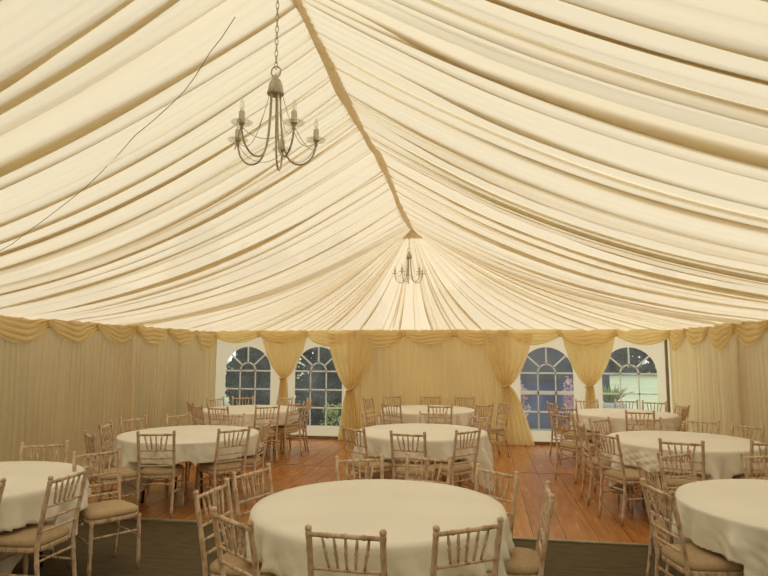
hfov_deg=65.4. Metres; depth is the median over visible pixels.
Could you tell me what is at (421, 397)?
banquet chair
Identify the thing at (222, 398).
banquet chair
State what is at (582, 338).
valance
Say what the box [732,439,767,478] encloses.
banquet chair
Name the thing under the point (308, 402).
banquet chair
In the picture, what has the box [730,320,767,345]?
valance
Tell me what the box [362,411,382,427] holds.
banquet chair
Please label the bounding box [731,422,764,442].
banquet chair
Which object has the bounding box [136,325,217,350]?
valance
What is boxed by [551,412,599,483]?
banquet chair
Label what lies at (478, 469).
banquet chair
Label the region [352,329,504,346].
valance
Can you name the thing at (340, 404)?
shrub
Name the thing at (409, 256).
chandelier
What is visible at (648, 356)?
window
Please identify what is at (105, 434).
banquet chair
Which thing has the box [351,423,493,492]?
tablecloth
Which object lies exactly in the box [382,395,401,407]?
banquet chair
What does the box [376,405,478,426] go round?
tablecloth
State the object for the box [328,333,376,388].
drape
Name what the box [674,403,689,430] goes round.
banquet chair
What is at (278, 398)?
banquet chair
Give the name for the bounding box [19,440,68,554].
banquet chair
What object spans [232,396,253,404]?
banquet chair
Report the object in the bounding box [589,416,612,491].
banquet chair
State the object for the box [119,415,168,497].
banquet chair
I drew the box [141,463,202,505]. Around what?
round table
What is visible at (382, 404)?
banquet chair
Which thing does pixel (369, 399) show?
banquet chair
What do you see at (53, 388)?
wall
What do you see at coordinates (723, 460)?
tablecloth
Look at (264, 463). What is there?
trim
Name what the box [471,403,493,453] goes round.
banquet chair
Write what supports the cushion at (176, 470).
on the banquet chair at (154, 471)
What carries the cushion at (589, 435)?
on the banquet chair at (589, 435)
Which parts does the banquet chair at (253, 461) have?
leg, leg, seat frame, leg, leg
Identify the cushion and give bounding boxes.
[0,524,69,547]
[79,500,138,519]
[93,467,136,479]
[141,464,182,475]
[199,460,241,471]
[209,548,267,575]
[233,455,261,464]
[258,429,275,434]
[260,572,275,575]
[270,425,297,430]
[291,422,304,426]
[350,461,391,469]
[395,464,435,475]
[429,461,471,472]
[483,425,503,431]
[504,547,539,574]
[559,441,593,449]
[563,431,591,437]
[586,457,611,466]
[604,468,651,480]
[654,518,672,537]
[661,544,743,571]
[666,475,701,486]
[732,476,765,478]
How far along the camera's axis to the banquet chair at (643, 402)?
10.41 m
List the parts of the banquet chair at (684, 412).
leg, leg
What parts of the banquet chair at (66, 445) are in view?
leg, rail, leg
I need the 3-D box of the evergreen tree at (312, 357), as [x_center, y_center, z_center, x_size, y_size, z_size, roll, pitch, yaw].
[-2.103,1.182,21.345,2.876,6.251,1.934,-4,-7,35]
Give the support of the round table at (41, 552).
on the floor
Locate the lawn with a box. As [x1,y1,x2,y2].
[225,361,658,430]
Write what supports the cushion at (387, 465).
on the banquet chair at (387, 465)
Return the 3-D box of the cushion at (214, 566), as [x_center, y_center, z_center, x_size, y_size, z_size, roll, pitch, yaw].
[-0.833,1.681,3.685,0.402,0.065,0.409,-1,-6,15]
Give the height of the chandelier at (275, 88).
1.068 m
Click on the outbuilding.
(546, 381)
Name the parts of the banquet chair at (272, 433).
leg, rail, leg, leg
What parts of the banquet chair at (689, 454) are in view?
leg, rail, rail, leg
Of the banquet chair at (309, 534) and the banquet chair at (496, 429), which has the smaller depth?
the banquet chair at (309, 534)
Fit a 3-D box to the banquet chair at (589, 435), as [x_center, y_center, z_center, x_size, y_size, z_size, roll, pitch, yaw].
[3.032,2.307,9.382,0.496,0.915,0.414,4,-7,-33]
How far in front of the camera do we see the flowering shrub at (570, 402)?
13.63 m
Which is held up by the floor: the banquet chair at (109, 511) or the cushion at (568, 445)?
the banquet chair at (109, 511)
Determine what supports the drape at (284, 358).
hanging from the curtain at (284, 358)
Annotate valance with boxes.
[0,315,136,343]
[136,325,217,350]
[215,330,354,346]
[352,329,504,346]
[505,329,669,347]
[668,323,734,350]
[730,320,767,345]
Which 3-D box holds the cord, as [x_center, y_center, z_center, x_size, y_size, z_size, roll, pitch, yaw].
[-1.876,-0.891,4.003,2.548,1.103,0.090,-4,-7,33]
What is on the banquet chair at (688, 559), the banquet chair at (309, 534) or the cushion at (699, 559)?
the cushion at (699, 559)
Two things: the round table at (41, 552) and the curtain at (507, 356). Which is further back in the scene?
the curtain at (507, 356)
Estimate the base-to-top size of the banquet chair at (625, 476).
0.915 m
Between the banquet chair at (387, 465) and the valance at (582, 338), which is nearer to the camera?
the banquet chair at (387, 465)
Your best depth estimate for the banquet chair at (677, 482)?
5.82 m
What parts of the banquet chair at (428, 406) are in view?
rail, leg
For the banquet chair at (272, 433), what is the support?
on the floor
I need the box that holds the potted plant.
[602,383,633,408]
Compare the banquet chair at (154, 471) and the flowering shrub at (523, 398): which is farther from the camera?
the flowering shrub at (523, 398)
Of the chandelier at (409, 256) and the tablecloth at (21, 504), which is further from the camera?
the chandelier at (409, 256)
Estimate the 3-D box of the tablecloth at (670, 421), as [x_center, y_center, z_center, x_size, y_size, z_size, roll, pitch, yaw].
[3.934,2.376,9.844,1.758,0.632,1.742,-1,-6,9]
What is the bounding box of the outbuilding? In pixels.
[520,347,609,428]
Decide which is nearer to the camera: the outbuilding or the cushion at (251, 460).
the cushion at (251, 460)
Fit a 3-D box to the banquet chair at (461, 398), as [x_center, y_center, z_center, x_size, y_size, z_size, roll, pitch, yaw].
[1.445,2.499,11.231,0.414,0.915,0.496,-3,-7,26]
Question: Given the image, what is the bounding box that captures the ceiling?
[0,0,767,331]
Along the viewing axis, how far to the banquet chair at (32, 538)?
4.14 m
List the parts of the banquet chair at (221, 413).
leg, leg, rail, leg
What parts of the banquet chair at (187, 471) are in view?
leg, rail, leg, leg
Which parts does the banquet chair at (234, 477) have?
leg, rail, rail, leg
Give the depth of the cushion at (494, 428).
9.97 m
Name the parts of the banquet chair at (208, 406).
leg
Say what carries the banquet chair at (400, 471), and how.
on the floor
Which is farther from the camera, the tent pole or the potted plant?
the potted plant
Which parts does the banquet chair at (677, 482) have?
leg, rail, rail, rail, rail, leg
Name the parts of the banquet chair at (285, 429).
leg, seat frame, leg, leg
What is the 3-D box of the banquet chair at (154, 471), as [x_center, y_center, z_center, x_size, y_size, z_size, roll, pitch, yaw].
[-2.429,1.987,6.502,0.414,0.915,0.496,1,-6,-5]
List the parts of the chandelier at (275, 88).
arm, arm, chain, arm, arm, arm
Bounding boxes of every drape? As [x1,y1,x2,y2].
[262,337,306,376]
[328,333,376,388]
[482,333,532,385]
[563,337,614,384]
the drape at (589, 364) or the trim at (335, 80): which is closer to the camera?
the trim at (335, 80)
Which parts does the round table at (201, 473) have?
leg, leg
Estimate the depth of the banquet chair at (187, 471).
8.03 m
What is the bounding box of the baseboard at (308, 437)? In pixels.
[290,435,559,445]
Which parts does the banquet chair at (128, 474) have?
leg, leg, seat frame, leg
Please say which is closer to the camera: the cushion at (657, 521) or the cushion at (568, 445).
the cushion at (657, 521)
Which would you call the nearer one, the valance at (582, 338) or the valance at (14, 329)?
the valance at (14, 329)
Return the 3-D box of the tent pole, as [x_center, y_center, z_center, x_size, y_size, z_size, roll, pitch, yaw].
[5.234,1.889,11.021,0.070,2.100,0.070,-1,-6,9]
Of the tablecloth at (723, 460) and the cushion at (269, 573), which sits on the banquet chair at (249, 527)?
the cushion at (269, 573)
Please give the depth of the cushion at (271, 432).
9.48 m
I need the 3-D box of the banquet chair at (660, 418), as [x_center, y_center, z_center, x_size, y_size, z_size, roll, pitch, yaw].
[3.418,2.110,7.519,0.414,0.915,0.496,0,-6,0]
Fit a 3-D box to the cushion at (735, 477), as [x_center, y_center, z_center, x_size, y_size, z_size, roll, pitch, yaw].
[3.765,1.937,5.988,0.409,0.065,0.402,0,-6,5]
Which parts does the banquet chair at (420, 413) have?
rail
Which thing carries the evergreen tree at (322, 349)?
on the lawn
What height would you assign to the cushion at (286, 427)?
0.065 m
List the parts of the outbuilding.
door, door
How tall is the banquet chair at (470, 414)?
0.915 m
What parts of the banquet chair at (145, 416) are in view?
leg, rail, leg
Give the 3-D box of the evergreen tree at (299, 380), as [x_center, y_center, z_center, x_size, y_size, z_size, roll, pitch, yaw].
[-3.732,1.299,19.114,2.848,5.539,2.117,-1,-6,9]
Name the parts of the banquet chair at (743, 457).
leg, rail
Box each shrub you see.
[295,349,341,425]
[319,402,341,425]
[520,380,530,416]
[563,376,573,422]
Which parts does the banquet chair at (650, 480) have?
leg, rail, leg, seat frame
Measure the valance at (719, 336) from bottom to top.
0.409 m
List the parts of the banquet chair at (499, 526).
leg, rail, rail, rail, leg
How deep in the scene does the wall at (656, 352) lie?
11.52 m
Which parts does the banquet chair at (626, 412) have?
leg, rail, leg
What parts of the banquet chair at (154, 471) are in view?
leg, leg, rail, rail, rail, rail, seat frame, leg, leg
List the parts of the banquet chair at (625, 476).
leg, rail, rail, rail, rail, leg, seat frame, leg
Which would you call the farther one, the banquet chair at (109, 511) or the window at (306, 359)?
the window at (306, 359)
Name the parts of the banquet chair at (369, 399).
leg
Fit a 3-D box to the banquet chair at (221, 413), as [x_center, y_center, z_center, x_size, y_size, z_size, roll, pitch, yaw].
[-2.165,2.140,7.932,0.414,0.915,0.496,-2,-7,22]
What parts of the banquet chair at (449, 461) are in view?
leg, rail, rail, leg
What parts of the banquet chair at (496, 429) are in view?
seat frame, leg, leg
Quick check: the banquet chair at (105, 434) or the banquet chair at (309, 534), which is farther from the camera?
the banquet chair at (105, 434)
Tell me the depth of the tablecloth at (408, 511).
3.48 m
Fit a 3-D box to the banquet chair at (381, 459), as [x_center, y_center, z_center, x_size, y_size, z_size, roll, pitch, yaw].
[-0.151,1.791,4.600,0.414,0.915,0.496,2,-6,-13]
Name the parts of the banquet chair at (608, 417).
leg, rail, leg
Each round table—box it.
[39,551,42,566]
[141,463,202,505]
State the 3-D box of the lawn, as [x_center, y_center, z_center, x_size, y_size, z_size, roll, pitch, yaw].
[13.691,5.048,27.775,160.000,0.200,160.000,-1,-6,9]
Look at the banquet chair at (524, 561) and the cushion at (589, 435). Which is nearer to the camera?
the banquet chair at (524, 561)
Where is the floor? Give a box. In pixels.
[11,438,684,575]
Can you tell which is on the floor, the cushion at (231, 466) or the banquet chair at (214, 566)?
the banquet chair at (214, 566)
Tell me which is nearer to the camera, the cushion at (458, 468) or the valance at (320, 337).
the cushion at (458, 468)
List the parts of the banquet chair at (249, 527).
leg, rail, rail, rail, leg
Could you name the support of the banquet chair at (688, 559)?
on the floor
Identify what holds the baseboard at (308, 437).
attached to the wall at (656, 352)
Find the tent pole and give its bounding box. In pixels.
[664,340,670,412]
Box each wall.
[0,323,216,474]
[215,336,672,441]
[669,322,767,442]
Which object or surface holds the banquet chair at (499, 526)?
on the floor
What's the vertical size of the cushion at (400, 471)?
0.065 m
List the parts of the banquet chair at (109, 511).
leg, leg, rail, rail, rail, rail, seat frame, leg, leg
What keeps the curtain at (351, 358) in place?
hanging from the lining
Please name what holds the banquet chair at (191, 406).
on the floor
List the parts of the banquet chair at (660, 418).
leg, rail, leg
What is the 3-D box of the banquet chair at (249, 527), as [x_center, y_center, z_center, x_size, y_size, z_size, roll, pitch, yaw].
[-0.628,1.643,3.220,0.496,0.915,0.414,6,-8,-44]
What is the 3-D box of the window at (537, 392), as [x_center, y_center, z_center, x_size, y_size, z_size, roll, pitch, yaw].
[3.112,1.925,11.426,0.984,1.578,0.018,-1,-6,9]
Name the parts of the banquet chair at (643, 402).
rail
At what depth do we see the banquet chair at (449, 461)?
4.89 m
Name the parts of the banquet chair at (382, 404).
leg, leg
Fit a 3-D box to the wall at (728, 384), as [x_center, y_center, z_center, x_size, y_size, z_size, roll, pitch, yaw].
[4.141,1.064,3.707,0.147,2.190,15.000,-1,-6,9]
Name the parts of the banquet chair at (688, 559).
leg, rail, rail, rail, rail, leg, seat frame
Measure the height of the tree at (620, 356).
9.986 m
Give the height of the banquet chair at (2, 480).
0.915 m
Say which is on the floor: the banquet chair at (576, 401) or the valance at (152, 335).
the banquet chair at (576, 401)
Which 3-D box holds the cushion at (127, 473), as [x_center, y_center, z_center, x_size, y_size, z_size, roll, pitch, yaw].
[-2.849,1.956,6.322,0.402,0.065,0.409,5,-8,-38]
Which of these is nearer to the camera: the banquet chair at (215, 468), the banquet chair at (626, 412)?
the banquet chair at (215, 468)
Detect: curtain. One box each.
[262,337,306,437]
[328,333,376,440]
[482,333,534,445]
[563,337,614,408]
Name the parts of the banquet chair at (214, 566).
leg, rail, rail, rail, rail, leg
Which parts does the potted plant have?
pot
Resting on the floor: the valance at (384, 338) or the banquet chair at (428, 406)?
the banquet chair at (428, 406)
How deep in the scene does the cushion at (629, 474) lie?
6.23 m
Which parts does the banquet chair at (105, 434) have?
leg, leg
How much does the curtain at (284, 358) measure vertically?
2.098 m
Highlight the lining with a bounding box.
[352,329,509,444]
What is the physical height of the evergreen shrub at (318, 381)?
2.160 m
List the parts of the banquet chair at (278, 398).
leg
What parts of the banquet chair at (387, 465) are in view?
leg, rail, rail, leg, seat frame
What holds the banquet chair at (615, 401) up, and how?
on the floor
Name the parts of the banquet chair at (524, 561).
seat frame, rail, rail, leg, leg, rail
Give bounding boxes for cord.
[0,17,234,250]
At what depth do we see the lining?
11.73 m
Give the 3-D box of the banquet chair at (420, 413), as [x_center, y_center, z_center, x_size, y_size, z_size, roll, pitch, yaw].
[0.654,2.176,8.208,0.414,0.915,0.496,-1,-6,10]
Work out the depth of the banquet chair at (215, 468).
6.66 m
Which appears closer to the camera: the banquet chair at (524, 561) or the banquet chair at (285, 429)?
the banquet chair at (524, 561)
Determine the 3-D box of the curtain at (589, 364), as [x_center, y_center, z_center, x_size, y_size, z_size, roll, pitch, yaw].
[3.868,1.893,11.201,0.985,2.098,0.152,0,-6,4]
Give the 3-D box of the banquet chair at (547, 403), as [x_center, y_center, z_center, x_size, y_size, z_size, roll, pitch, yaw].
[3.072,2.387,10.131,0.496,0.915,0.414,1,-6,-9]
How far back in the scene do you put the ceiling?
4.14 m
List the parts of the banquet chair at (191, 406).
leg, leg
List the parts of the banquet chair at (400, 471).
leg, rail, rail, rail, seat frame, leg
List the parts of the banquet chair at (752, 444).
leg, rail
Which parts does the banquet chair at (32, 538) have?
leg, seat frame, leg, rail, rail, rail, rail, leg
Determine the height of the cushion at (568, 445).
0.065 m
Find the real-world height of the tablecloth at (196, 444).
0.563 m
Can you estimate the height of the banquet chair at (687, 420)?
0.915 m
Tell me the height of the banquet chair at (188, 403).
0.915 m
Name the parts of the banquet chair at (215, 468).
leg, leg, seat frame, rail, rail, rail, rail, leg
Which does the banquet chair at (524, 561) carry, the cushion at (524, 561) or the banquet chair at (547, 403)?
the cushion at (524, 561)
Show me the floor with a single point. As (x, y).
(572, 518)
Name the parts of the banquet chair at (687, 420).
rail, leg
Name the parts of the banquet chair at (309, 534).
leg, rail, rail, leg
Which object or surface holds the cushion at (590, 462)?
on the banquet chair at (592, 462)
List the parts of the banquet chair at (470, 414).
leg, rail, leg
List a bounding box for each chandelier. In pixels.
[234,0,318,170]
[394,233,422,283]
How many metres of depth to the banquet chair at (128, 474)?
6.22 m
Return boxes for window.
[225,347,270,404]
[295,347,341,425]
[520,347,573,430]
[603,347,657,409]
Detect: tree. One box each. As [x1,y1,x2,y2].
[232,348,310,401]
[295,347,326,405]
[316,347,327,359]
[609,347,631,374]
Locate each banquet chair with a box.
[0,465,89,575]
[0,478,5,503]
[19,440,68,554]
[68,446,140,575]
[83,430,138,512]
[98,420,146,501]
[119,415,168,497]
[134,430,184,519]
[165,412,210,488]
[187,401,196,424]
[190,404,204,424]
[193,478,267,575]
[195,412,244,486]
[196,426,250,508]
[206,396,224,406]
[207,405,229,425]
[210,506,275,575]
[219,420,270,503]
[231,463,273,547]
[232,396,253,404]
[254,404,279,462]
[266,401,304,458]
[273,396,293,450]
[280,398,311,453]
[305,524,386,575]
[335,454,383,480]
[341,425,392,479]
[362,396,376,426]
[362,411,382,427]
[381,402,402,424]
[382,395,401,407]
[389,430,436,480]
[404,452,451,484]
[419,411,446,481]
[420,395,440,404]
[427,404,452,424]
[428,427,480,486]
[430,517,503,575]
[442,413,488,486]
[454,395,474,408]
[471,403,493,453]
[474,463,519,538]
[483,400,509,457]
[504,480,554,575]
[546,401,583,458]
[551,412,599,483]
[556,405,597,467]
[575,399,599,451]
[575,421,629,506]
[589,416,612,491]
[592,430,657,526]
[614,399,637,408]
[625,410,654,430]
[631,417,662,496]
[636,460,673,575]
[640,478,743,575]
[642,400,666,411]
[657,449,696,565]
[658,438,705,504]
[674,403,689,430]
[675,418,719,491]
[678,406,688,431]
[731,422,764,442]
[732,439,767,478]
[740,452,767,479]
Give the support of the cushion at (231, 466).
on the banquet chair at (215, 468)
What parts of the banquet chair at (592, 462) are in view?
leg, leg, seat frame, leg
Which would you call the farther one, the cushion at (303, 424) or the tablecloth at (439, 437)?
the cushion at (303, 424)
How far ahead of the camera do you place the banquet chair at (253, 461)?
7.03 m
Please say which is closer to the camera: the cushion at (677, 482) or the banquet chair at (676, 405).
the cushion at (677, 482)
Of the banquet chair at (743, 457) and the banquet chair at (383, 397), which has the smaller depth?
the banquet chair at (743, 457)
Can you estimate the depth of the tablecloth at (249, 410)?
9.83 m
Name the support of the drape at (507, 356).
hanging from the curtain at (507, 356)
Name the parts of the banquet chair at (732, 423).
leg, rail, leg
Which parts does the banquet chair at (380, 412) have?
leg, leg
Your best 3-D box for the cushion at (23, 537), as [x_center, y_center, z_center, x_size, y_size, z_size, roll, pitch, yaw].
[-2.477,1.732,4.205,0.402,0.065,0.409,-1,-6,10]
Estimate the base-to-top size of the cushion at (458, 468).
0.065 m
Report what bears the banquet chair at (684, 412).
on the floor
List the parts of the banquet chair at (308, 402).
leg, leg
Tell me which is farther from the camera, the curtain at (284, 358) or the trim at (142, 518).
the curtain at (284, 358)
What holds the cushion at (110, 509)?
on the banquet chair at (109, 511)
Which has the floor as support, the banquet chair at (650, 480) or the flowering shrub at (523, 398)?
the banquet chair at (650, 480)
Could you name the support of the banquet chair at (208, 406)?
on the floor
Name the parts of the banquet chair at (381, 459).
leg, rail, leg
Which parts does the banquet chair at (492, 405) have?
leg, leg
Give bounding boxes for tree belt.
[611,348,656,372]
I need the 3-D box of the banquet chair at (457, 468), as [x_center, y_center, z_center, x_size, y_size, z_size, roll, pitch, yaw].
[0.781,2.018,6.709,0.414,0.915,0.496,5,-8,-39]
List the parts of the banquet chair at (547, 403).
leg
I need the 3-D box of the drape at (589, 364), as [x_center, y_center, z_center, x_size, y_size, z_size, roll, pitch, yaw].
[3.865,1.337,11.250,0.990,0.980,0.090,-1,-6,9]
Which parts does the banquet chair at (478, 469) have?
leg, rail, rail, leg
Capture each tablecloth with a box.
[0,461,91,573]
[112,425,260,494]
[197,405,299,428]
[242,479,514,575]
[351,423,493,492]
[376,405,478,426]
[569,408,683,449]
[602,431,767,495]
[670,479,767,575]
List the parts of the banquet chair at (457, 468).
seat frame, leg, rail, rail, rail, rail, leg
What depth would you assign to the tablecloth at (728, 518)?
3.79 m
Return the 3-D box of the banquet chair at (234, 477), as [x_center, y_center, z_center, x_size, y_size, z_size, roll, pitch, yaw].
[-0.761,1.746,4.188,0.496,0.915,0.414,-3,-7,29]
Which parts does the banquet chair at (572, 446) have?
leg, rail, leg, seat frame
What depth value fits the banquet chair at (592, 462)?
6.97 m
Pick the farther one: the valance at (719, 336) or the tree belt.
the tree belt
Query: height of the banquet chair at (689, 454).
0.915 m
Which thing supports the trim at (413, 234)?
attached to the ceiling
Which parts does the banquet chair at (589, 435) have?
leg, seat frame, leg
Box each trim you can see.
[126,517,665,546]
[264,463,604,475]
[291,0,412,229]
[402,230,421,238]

■ PROBLEM DETAILS
Please provide an exact transcription of each line from the one holding "at (208, 406)?" through the final line of the data above.

■ SOLUTION FOR THIS TASK
Could you name the support of the banquet chair at (208, 406)?
on the floor
Name the parts of the banquet chair at (381, 459).
leg, rail, leg
Which parts does the banquet chair at (492, 405) have?
leg, leg
Give bounding boxes for tree belt.
[611,348,656,372]
I need the 3-D box of the banquet chair at (457, 468), as [x_center, y_center, z_center, x_size, y_size, z_size, roll, pitch, yaw].
[0.781,2.018,6.709,0.414,0.915,0.496,5,-8,-39]
List the parts of the banquet chair at (547, 403).
leg
I need the 3-D box of the drape at (589, 364), as [x_center, y_center, z_center, x_size, y_size, z_size, roll, pitch, yaw].
[3.865,1.337,11.250,0.990,0.980,0.090,-1,-6,9]
Which parts does the banquet chair at (478, 469) have?
leg, rail, rail, leg
Capture each tablecloth with a box.
[0,461,91,573]
[112,425,260,494]
[197,405,299,428]
[242,479,514,575]
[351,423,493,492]
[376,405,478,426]
[569,408,683,449]
[602,431,767,495]
[670,479,767,575]
List the parts of the banquet chair at (457, 468).
seat frame, leg, rail, rail, rail, rail, leg
What depth would you assign to the tablecloth at (728, 518)?
3.79 m
Return the 3-D box of the banquet chair at (234, 477), as [x_center, y_center, z_center, x_size, y_size, z_size, roll, pitch, yaw].
[-0.761,1.746,4.188,0.496,0.915,0.414,-3,-7,29]
Which parts does the banquet chair at (572, 446) have?
leg, rail, leg, seat frame
What depth value fits the banquet chair at (592, 462)?
6.97 m
Pick the farther one: the valance at (719, 336) or the tree belt.
the tree belt
Query: height of the banquet chair at (689, 454).
0.915 m
Which thing supports the trim at (413, 234)?
attached to the ceiling
Which parts does the banquet chair at (589, 435) have?
leg, seat frame, leg
Box each trim you can see.
[126,517,665,546]
[264,463,604,475]
[291,0,412,229]
[402,230,421,238]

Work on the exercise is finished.